_Description of the task:_ Please reproduce all of the data below exactly, leaving each picture out.

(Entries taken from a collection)

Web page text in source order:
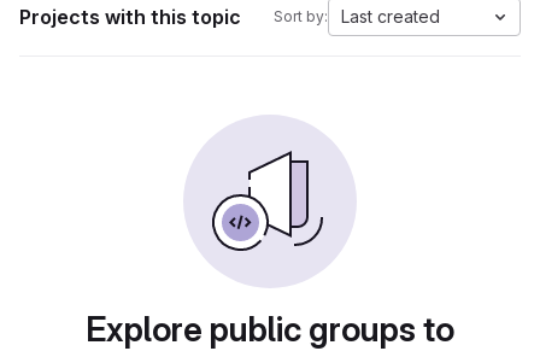
Projects with this topic Sort by: Last created
Explore public groups to
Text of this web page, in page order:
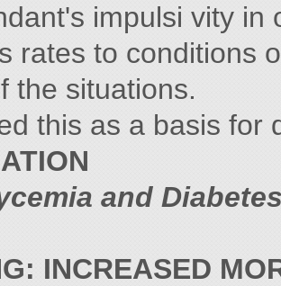
impulsi vity in
rates to conditions
the situations.
this as a basis for
and
INCREASED
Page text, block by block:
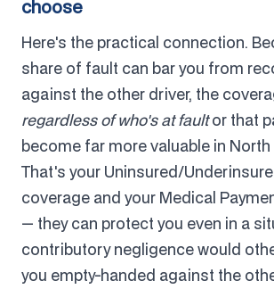
choose
Here's the practical connection.
share of fault can bar you from
against the other driver, the
regardless of who's at faultor that
become far more valuable in North
That's your Uninsured/
coverage and your Medical
— they can protect you even in a
contributory negligence would
you empty-handed against the
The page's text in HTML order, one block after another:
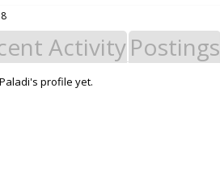
ActivityPostings
profile yet.
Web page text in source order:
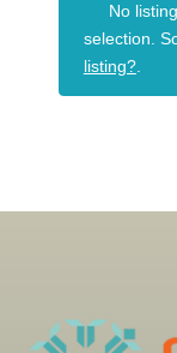
No
selection.
listing?.
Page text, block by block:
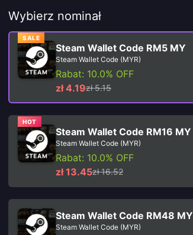
Wybierz nominał
SALE
Steam Wallet Code RM5 MY
Steam Wallet Code (MYR)
Rabat: 10.0% OFF
zł 4.19zł 5.15
HOT
Steam Wallet Code RM16 MY
Steam Wallet Code (MYR)
Rabat: 10.0% OFF
zł 13.45zł 16.52
Steam Wallet Code RM48 MY
Steam Wallet Code (MYR)
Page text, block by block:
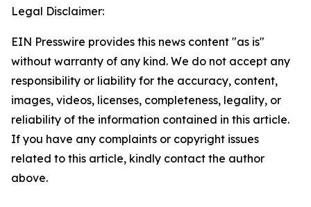
Legal Disclaimer:
EIN Presswire provides this news content "as is"
without warranty of any kind. We do not accept any
responsibility or liability for the accuracy, content,
images, videos, licenses, completeness, legality, or
reliability of the information contained in this article.
If you have any complaints or copyright issues
related to this article, kindly contact the author
above.
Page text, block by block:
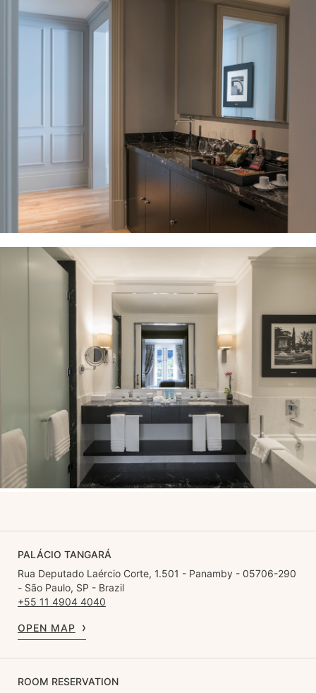
PALÁCIO TANGARÁ
Rua Deputado Laércio Corte, 1.501 - Panamby - 05706-290
- São Paulo, SP - Brazil
+55 11 4904 4040
OPEN MAP
ROOM RESERVATION
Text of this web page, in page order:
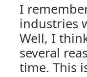
I
industries
Well, I
several
time. This
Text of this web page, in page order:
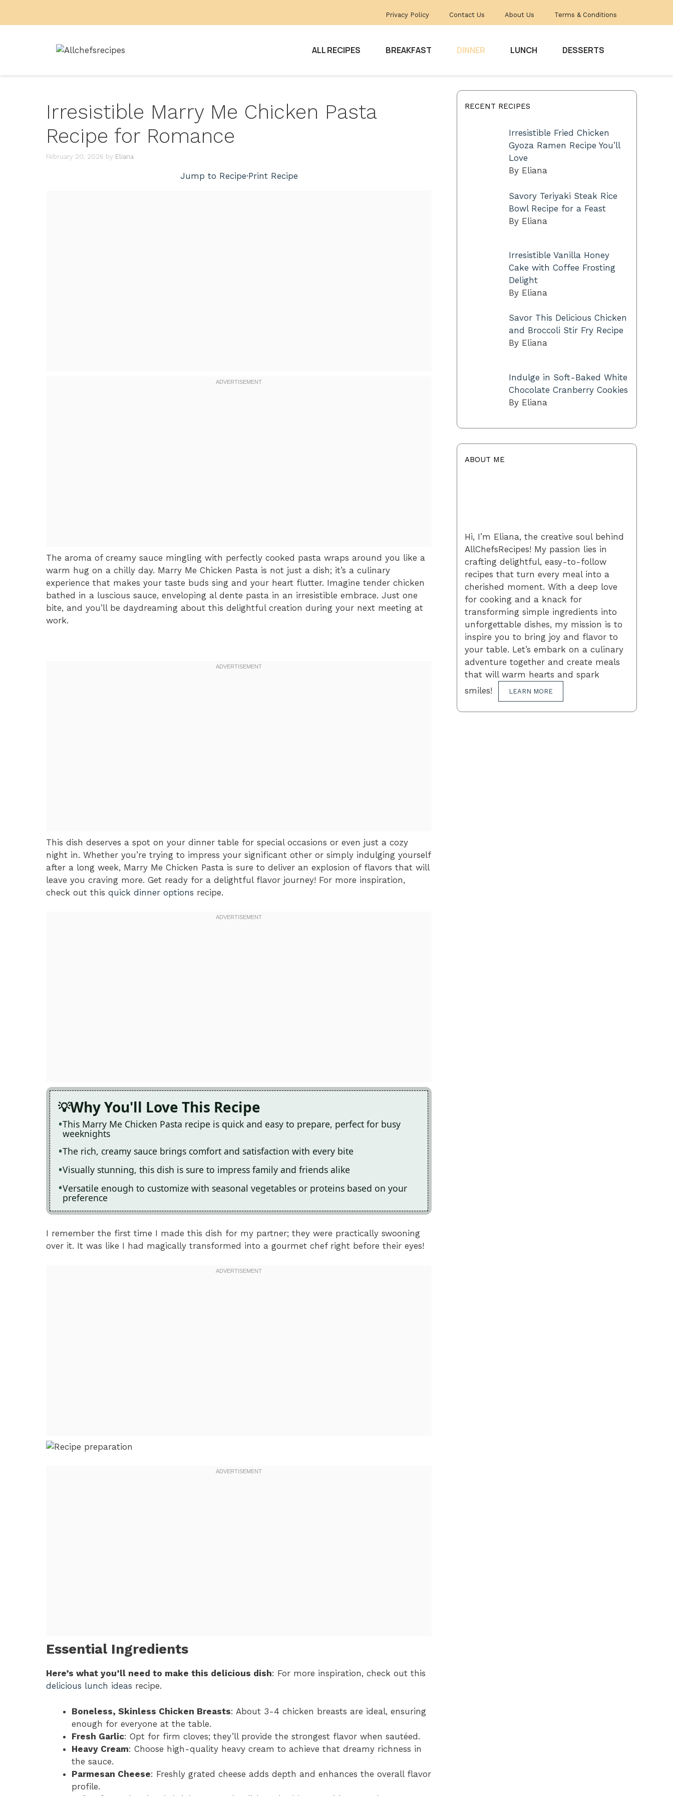
Privacy Policy Contact Us About Us Terms & Conditions
ALL RECIPES BREAKFAST DINNER LUNCH DESSERTS
Irresistible Marry Me Chicken Pasta
Recipe for Romance
February 20, 2026 by Eliana
Jump to Recipe·Print Recipe
The aroma of creamy sauce mingling with perfectly cooked pasta wraps around you like a
warm hug on a chilly day. Marry Me Chicken Pasta is not just a dish; it’s a culinary
experience that makes your taste buds sing and your heart flutter. Imagine tender chicken
bathed in a luscious sauce, enveloping al dente pasta in an irresistible embrace. Just one
bite, and you’ll be daydreaming about this delightful creation during your next meeting at
work.
This dish deserves a spot on your dinner table for special occasions or even just a cozy
night in. Whether you’re trying to impress your significant other or simply indulging yourself
after a long week, Marry Me Chicken Pasta is sure to deliver an explosion of flavors that will
leave you craving more. Get ready for a delightful flavor journey! For more inspiration,
check out this quick dinner options recipe.
Why You'll Love This Recipe
This Marry Me Chicken Pasta recipe is quick and easy to prepare, perfect for busy
weeknights
The rich, creamy sauce brings comfort and satisfaction with every bite
Visually stunning, this dish is sure to impress family and friends alike
Versatile enough to customize with seasonal vegetables or proteins based on your
preference
I remember the first time I made this dish for my partner; they were practically swooning
over it. It was like I had magically transformed into a gourmet chef right before their eyes!
Essential Ingredients
Here’s what you’ll need to make this delicious dish: For more inspiration, check out this
delicious lunch ideas recipe.
Boneless, Skinless Chicken Breasts: About 3-4 chicken breasts are ideal, ensuring
enough for everyone at the table.
Fresh Garlic: Opt for firm cloves; they’ll provide the strongest flavor when sautéed.
Heavy Cream: Choose high-quality heavy cream to achieve that dreamy richness in
the sauce.
Parmesan Cheese: Freshly grated cheese adds depth and enhances the overall flavor
profile.
RECENT RECIPES
Irresistible Fried Chicken
Gyoza Ramen Recipe You’ll
Love
By Eliana
Savory Teriyaki Steak Rice
Bowl Recipe for a Feast
By Eliana
Irresistible Vanilla Honey
Cake with Coffee Frosting
Delight
By Eliana
Savor This Delicious Chicken
and Broccoli Stir Fry Recipe
By Eliana
Indulge in Soft-Baked White
Chocolate Cranberry Cookies
By Eliana
ABOUT ME
Hi, I’m Eliana, the creative soul behind
AllChefsRecipes! My passion lies in
crafting delightful, easy-to-follow
recipes that turn every meal into a
cherished moment. With a deep love
for cooking and a knack for
transforming simple ingredients into
unforgettable dishes, my mission is to
inspire you to bring joy and flavor to
your table. Let’s embark on a culinary
adventure together and create meals
that will warm hearts and spark
smiles!
LEARN MORE

_Result of the exercise:_
Web page text in source order:
Projects with this topic Sort by: Last created
Explore public groups to
Text of this web page, in page order:
impulsi vity in
rates to conditions
the situations.
this as a basis for
and
INCREASED
Page text, block by block:
choose
Here's the practical connection.
share of fault can bar you from
against the other driver, the
regardless of who's at faultor that
become far more valuable in North
That's your Uninsured/
coverage and your Medical
— they can protect you even in a
contributory negligence would
you empty-handed against the
The page's text in HTML order, one block after another:
ActivityPostings
profile yet.
Web page text in source order:
No
selection.
listing?.
Page text, block by block:
Wybierz nominał
SALE
Steam Wallet Code RM5 MY
Steam Wallet Code (MYR)
Rabat: 10.0% OFF
zł 4.19zł 5.15
HOT
Steam Wallet Code RM16 MY
Steam Wallet Code (MYR)
Rabat: 10.0% OFF
zł 13.45zł 16.52
Steam Wallet Code RM48 MY
Steam Wallet Code (MYR)
Page text, block by block:
Legal Disclaimer:
EIN Presswire provides this news content "as is"
without warranty of any kind. We do not accept any
responsibility or liability for the accuracy, content,
images, videos, licenses, completeness, legality, or
reliability of the information contained in this article.
If you have any complaints or copyright issues
related to this article, kindly contact the author
above.
Page text, block by block:
PALÁCIO TANGARÁ
Rua Deputado Laércio Corte, 1.501 - Panamby - 05706-290
- São Paulo, SP - Brazil
+55 11 4904 4040
OPEN MAP
ROOM RESERVATION
Text of this web page, in page order:
I
industries
Well, I
several
time. This
Text of this web page, in page order:
Privacy Policy Contact Us About Us Terms & Conditions
ALL RECIPES BREAKFAST DINNER LUNCH DESSERTS
Irresistible Marry Me Chicken Pasta
Recipe for Romance
February 20, 2026 by Eliana
Jump to Recipe·Print Recipe
The aroma of creamy sauce mingling with perfectly cooked pasta wraps around you like a
warm hug on a chilly day. Marry Me Chicken Pasta is not just a dish; it’s a culinary
experience that makes your taste buds sing and your heart flutter. Imagine tender chicken
bathed in a luscious sauce, enveloping al dente pasta in an irresistible embrace. Just one
bite, and you’ll be daydreaming about this delightful creation during your next meeting at
work.
This dish deserves a spot on your dinner table for special occasions or even just a cozy
night in. Whether you’re trying to impress your significant other or simply indulging yourself
after a long week, Marry Me Chicken Pasta is sure to deliver an explosion of flavors that will
leave you craving more. Get ready for a delightful flavor journey! For more inspiration,
check out this quick dinner options recipe.
Why You'll Love This Recipe
This Marry Me Chicken Pasta recipe is quick and easy to prepare, perfect for busy
weeknights
The rich, creamy sauce brings comfort and satisfaction with every bite
Visually stunning, this dish is sure to impress family and friends alike
Versatile enough to customize with seasonal vegetables or proteins based on your
preference
I remember the first time I made this dish for my partner; they were practically swooning
over it. It was like I had magically transformed into a gourmet chef right before their eyes!
Essential Ingredients
Here’s what you’ll need to make this delicious dish: For more inspiration, check out this
delicious lunch ideas recipe.
Boneless, Skinless Chicken Breasts: About 3-4 chicken breasts are ideal, ensuring
enough for everyone at the table.
Fresh Garlic: Opt for firm cloves; they’ll provide the strongest flavor when sautéed.
Heavy Cream: Choose high-quality heavy cream to achieve that dreamy richness in
the sauce.
Parmesan Cheese: Freshly grated cheese adds depth and enhances the overall flavor
profile.
RECENT RECIPES
Irresistible Fried Chicken
Gyoza Ramen Recipe You’ll
Love
By Eliana
Savory Teriyaki Steak Rice
Bowl Recipe for a Feast
By Eliana
Irresistible Vanilla Honey
Cake with Coffee Frosting
Delight
By Eliana
Savor This Delicious Chicken
and Broccoli Stir Fry Recipe
By Eliana
Indulge in Soft-Baked White
Chocolate Cranberry Cookies
By Eliana
ABOUT ME
Hi, I’m Eliana, the creative soul behind
AllChefsRecipes! My passion lies in
crafting delightful, easy-to-follow
recipes that turn every meal into a
cherished moment. With a deep love
for cooking and a knack for
transforming simple ingredients into
unforgettable dishes, my mission is to
inspire you to bring joy and flavor to
your table. Let’s embark on a culinary
adventure together and create meals
that will warm hearts and spark
smiles!
LEARN MORE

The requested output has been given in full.